**Problem description:**
Copy out each line in the material below that has the word "into".

--- Source records Enclosed Below ---

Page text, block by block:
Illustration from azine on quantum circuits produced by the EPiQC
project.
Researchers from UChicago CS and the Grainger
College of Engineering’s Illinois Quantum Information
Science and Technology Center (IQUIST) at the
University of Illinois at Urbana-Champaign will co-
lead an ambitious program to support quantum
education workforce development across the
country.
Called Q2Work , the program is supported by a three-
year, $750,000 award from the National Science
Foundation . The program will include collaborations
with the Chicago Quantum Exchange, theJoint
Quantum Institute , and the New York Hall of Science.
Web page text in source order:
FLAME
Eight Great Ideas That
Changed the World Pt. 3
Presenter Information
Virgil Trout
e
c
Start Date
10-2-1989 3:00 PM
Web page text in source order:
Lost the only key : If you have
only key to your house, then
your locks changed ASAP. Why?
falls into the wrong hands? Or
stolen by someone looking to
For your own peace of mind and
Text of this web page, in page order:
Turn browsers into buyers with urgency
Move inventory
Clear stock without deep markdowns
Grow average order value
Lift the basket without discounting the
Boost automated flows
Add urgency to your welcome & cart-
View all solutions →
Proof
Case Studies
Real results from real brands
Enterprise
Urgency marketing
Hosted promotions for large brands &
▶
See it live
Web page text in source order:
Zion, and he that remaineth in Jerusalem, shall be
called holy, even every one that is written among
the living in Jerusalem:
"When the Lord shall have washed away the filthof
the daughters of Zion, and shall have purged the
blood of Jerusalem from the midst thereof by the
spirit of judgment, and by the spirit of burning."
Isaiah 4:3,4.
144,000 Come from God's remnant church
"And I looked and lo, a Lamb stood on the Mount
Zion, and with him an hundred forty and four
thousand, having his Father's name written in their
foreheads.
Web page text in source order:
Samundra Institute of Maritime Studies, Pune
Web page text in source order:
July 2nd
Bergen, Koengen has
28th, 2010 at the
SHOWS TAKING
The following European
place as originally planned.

--- End of Enclosed Source records ---
--- Source records Enclosed Below ---

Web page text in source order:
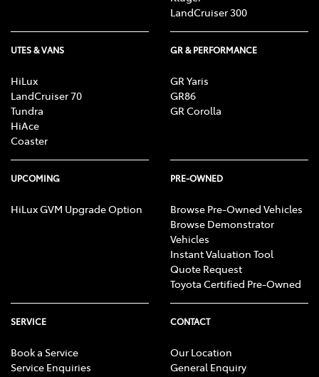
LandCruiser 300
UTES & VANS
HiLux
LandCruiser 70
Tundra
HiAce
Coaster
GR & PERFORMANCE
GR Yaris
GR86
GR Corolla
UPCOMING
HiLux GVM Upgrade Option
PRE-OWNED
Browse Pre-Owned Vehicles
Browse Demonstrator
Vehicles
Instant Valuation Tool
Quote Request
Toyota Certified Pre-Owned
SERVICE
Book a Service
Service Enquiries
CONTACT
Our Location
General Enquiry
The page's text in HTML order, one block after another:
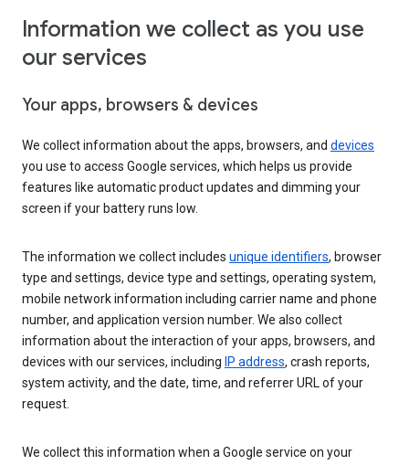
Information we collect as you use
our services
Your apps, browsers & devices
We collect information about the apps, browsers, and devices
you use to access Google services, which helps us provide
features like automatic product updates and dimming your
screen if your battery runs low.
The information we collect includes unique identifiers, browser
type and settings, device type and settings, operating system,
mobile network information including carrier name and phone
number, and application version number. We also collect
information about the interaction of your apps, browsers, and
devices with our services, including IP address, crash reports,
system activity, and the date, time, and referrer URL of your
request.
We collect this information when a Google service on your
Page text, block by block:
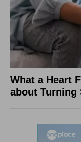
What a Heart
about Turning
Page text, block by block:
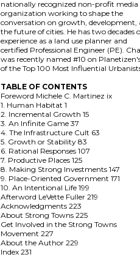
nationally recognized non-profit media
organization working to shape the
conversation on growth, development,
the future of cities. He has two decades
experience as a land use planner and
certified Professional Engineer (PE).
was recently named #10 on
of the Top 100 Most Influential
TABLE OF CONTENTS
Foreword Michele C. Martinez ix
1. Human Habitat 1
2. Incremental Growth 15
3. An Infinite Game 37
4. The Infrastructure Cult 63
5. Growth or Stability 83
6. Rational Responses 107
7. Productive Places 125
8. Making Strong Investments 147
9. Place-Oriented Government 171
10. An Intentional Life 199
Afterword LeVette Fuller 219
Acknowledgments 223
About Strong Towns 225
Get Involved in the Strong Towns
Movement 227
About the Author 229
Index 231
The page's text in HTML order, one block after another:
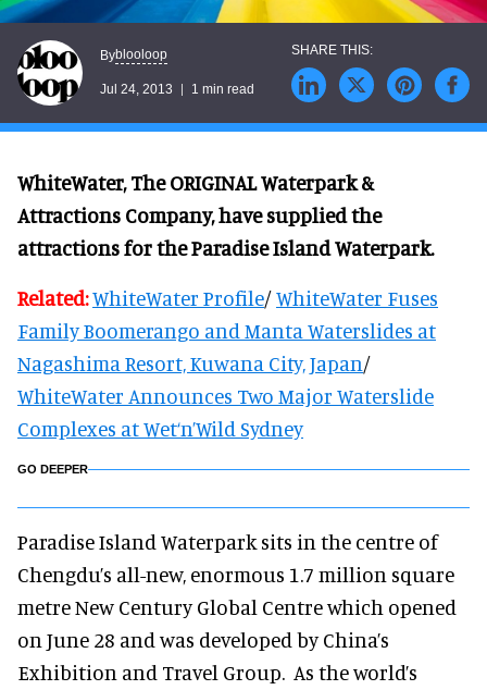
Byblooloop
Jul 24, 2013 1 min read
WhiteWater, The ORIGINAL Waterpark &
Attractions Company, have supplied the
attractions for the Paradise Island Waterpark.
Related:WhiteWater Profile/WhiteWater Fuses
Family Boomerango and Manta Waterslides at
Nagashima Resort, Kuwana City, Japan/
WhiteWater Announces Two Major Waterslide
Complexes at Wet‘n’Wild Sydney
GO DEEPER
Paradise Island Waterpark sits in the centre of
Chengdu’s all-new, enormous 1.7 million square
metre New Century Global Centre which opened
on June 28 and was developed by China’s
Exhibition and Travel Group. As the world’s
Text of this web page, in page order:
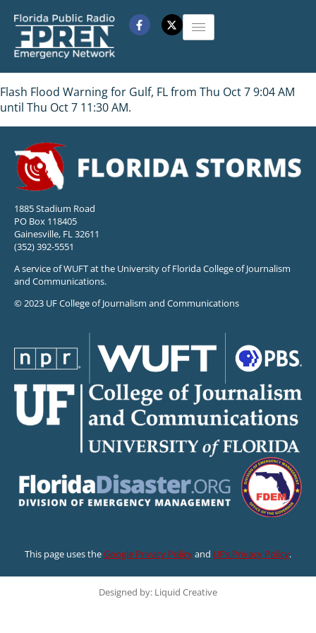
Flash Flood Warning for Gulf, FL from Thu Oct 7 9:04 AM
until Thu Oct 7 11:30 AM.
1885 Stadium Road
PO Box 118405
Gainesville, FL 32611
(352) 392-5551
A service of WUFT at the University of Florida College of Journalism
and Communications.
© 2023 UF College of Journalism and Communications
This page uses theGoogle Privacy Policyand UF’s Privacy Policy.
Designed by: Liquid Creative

--- End of Enclosed Source records ---
--- Source records Enclosed Below ---

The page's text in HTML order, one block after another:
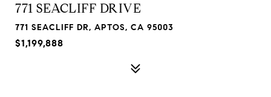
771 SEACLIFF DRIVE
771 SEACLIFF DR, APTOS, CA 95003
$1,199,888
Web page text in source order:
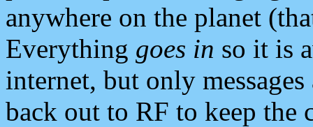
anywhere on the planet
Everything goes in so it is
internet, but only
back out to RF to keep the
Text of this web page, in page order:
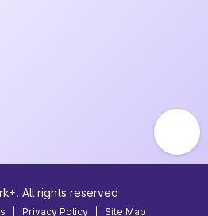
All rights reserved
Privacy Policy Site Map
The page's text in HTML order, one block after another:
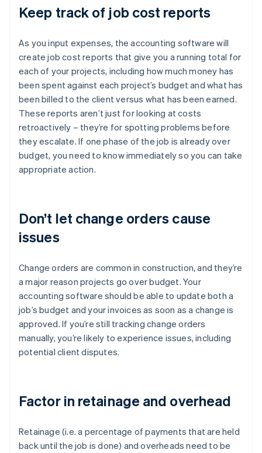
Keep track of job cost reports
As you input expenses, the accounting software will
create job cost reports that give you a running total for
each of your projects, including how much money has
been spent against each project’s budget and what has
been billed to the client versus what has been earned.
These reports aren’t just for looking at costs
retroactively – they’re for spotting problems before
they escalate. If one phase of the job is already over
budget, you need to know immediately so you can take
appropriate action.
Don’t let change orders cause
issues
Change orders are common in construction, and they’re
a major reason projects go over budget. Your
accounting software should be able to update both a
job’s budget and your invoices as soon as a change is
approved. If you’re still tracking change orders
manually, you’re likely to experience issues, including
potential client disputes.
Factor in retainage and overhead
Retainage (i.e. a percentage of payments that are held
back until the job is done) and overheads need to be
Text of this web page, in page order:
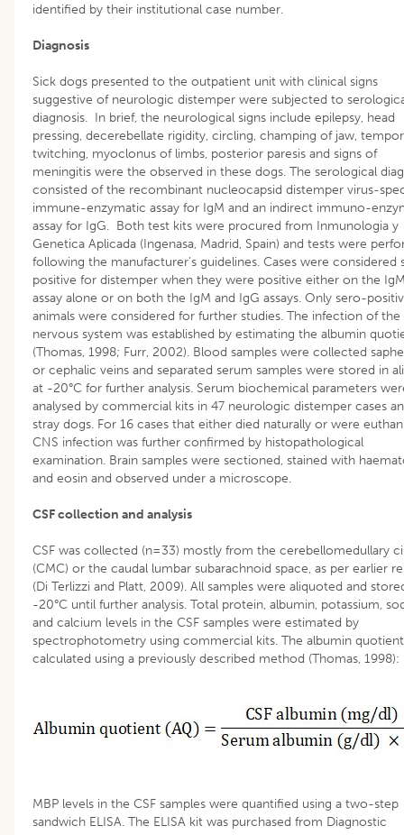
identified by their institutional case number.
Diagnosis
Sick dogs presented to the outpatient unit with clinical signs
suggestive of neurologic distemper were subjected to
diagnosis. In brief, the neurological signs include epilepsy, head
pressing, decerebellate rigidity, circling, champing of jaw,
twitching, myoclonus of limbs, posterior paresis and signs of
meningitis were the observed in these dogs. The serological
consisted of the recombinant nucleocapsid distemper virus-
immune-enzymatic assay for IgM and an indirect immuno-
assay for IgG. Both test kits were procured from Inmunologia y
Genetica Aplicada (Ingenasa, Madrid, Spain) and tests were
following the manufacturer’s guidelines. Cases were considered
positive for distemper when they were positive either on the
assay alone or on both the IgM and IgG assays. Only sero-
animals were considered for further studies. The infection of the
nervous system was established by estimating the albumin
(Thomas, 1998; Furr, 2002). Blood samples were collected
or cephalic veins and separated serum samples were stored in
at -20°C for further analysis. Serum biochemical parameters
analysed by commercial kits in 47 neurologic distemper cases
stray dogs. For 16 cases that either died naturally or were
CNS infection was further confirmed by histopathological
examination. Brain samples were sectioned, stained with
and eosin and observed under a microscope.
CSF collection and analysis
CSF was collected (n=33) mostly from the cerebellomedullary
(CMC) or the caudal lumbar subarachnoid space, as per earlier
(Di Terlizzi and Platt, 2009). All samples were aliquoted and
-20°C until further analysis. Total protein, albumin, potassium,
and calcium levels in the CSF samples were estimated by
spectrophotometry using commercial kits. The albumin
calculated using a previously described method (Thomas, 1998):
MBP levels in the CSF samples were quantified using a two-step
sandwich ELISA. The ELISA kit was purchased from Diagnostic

--- End of Enclosed Source records ---

**Answer to the exercise:**
falls into the wrong hands? Or
Turn browsers into buyers with urgency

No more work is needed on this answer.